__What is required__
Leaving the images out, output each entry below exactly.

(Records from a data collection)

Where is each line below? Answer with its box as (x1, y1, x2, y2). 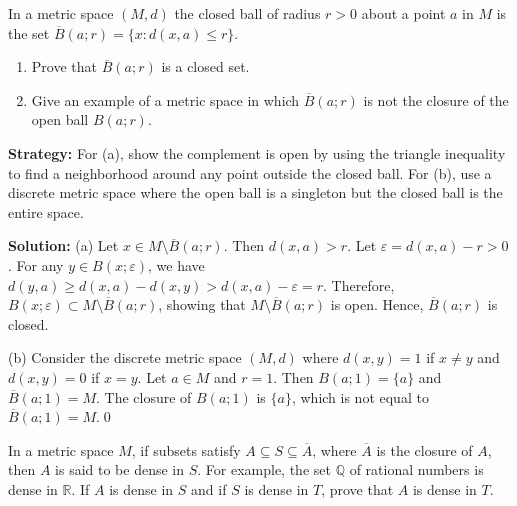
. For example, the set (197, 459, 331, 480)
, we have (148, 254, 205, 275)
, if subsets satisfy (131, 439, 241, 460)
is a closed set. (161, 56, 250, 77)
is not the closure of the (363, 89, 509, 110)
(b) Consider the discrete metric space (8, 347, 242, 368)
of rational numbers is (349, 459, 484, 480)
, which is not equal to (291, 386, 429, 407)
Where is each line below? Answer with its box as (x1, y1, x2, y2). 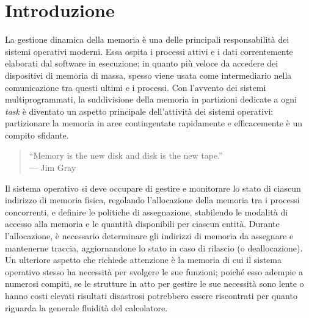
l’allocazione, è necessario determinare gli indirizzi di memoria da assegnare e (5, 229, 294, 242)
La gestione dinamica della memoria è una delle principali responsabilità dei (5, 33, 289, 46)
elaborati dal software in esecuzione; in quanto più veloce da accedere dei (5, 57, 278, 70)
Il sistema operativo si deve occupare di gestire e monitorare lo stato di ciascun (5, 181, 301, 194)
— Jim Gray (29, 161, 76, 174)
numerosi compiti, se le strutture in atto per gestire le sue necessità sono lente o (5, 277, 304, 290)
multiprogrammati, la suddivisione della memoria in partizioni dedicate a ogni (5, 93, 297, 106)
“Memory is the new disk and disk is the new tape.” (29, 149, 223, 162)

__Solution to this task__
Where is each line below? Answer with its box as (x1, y1, x2, y2). 
. For example, the set (197, 459, 331, 480)
, we have (148, 254, 205, 275)
, if subsets satisfy (131, 439, 241, 460)
is a closed set. (161, 56, 250, 77)
is not the closure of the (363, 89, 509, 110)
(b) Consider the discrete metric space (8, 347, 242, 368)
of rational numbers is (349, 459, 484, 480)
, which is not equal to (291, 386, 429, 407)
Where is each line below? Answer with its box as (x1, y1, x2, y2). 
l’allocazione, è necessario determinare gli indirizzi di memoria da assegnare e (5, 229, 294, 242)
La gestione dinamica della memoria è una delle principali responsabilità dei (5, 33, 289, 46)
elaborati dal software in esecuzione; in quanto più veloce da accedere dei (5, 57, 278, 70)
Il sistema operativo si deve occupare di gestire e monitorare lo stato di ciascun (5, 181, 301, 194)
— Jim Gray (29, 161, 76, 174)
numerosi compiti, se le strutture in atto per gestire le sue necessità sono lente o (5, 277, 304, 290)
multiprogrammati, la suddivisione della memoria in partizioni dedicate a ogni (5, 93, 297, 106)
“Memory is the new disk and disk is the new tape.” (29, 149, 223, 162)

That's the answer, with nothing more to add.